To determine if a d-dimer assay (Simplify D-dimer; Agen Biomedical; Brisbane, Australia) can reliably exclude pulmonary embolism (PE) by producing a posttest probability of PE < 1% in low-risk, symptomatic emergency department (ED) patients. Hemodynamically stable patients were evaluated for PE using a structured d-dimer-centered protocol; d-dimer testing was performed prior to imaging. Prior to testing, physicians completed an electronic data form that included their unstructured clinical estimate for the pretest probability of PE (< 15%, 15 to 40%, or > 40%) and the elements of the Charlotte rule and Canadian score for PE. Criterion standard was selective use of pulmonary vascular imaging and 90-day follow-up. We enrolled 2,302 patients (mean age, 45 +/- 16 years [+/- SD]; 31% male); 108 patients received a diagnosis of PE (4.7%; 95% confidence interval [CI], 3.6 to 5.6%). The overall sensitivity and specificity of the d-dimer assay were 80.6% (95% CI, 71.8 to 87.5%) and 72.5% (95% CI, 70.6 to 74.4%), respectively. The negative likelihood ratio and negative predictive value were 0.27 (95% CI, 0.18 to 0.39) and 98.7% (95% CI, 98.0 to 99.1%), respectively.

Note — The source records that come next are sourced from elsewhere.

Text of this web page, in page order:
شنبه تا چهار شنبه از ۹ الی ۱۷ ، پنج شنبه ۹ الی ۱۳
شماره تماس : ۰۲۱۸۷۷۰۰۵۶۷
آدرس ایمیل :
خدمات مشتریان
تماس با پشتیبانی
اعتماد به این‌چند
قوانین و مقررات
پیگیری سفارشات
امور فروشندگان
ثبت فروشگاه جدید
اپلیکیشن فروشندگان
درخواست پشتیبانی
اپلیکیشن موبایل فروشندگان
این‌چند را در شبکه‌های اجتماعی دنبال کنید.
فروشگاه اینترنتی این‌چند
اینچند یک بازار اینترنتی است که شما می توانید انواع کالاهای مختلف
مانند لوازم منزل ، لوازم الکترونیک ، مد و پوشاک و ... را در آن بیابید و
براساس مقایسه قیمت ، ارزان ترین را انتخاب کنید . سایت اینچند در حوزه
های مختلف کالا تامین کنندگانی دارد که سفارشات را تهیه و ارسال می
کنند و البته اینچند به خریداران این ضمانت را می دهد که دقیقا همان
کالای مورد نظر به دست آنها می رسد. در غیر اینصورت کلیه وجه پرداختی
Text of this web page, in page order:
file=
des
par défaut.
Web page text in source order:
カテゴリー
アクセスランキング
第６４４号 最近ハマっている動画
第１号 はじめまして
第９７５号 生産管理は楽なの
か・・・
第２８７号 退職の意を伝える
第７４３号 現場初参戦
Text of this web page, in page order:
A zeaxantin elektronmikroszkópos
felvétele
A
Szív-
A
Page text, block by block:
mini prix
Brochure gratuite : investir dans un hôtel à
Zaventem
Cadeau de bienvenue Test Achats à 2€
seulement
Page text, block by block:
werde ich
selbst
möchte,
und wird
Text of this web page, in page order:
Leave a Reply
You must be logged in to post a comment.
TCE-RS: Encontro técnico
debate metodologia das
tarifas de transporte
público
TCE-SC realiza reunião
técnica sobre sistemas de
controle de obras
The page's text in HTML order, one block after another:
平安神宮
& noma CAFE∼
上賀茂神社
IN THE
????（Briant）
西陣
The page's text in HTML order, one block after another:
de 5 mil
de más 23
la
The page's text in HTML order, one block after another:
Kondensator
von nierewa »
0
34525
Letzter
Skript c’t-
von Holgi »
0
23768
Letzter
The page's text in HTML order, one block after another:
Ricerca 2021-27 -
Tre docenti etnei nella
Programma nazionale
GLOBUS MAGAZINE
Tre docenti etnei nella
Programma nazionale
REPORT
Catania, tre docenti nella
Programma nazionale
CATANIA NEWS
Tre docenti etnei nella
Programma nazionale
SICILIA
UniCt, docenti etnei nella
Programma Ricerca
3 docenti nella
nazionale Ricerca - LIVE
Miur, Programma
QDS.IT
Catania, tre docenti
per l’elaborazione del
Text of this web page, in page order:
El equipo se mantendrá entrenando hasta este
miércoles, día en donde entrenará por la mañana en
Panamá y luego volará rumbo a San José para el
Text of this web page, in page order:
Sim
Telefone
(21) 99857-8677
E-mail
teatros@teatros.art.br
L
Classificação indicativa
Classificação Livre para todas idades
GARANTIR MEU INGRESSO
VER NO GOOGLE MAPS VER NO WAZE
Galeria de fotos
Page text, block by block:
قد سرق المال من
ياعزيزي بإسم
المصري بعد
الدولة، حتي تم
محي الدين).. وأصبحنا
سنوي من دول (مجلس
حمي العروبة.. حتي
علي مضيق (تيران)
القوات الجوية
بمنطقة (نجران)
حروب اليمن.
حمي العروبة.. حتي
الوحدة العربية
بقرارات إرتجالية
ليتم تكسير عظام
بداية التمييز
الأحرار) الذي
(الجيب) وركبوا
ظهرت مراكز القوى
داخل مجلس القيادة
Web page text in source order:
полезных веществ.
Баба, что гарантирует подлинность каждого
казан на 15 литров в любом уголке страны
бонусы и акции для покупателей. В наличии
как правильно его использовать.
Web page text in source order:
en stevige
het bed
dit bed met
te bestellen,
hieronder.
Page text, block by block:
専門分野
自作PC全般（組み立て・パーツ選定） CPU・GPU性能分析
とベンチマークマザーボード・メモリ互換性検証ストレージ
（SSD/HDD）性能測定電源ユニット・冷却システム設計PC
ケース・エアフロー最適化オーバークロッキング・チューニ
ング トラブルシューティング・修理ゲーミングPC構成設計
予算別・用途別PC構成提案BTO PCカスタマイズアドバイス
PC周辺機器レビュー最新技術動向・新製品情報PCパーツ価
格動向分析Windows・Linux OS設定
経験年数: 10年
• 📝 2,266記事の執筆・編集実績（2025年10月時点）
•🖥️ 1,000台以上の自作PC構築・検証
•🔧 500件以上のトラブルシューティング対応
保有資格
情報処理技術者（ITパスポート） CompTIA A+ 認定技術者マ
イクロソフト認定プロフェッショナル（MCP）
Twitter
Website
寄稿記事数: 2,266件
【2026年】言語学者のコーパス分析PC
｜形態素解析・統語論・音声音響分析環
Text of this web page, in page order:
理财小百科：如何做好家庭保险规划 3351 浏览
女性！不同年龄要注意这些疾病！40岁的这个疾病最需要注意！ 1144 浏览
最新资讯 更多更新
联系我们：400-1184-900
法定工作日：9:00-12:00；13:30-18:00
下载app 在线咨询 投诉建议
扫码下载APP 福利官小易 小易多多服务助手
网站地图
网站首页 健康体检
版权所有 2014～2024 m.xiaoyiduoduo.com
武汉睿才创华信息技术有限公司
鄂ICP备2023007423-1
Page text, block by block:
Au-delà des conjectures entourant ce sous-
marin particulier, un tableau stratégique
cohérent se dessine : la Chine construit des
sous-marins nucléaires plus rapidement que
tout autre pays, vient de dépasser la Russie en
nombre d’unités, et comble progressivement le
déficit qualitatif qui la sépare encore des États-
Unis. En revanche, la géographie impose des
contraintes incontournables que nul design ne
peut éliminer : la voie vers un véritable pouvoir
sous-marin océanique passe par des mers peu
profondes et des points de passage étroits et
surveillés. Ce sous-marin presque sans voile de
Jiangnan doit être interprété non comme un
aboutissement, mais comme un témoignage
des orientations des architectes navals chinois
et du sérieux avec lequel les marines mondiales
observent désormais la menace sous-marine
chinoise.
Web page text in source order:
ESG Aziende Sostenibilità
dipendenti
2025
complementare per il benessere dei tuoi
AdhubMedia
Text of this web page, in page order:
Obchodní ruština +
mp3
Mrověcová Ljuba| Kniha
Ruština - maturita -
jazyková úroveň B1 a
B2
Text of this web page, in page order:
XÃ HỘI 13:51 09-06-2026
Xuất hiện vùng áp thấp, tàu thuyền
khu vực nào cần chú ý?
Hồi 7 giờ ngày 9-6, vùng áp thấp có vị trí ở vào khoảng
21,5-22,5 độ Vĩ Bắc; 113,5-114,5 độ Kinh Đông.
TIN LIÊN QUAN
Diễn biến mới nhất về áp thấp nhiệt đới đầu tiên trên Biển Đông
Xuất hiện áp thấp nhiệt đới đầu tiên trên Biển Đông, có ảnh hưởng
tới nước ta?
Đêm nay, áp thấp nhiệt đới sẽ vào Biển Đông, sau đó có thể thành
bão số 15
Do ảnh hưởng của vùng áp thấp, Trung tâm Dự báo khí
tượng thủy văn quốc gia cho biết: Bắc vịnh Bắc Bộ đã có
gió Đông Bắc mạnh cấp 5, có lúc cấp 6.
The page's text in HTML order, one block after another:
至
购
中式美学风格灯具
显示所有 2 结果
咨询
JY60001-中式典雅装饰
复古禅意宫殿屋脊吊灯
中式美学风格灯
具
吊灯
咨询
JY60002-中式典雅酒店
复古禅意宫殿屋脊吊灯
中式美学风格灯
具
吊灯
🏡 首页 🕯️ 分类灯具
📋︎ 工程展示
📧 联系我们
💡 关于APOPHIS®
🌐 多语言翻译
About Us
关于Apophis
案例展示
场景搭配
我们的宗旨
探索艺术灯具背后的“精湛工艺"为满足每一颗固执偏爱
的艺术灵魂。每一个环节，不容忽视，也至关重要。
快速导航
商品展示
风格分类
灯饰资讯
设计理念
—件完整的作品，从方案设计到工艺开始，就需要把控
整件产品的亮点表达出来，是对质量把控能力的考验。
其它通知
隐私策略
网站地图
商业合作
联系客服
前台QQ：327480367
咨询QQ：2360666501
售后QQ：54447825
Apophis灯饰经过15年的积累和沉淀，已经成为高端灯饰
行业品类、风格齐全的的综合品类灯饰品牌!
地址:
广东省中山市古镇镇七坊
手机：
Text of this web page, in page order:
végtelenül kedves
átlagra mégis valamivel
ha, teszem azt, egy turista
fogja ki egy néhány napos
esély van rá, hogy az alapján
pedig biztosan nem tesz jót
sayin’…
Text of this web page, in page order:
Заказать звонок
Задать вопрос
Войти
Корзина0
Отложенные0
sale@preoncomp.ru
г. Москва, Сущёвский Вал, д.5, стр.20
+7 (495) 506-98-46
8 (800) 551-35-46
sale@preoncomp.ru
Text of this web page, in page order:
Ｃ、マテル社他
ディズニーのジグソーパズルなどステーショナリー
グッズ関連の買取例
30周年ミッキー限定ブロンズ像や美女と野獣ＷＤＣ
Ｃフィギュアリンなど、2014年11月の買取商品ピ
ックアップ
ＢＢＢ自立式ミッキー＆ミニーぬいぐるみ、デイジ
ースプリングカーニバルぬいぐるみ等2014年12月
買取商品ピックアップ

The posttest prevalence of PE among low-risk patients with negative d-dimer results was 0.7% (95% CI, 0.3 to 1.4%) for the unstructured estimate, 1.2% (95% CI, 0.7 to 2.0%) for the Canadian score, and 1.1% (95% CI, 0.6 to 1.7%) for the Charlotte rule. The Simplify D-dimer assay had moderate sensitivity and relatively high specificity for PE in low-risk ED patients. The combination of a physician's unstructured estimate of pretest probability of PE of < 15% and a negative d-dimer result produced a posttest probability of PE of 0.7% (95% CI, 0.3 to 1.4%).